* [Saved data entries]:
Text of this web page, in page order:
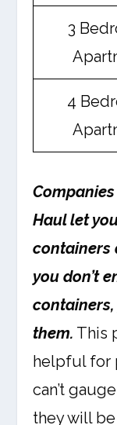
3
4
Haul let
containers
you don’t
containers,
them. This
helpful for
can’t
they will
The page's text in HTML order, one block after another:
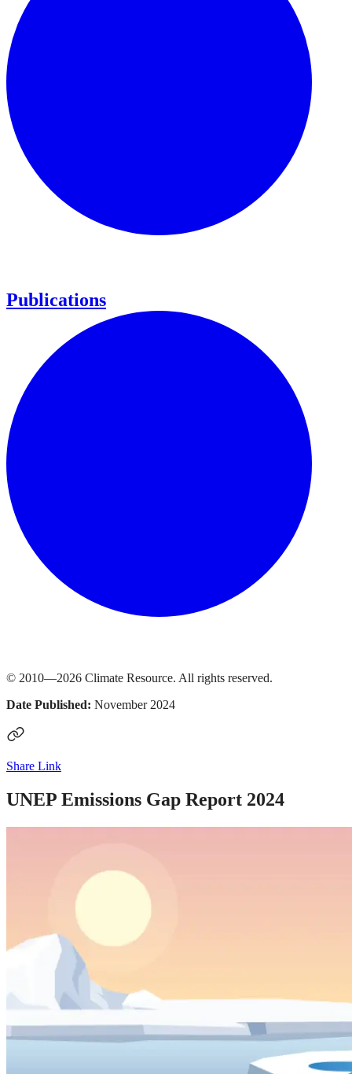
Publications
© 2010—2026 Climate Resource. All rights reserved.
Date Published: November 2024
Share Link
UNEP Emissions Gap Report 2024

* [Assigned task]: Please return only the lines from the one holding "The page's text" through the end of the data, both ends included; do not copy any pictures.

* [Response to the task]:
The page's text in HTML order, one block after another:
Publications
© 2010—2026 Climate Resource. All rights reserved.
Date Published: November 2024
Share Link
UNEP Emissions Gap Report 2024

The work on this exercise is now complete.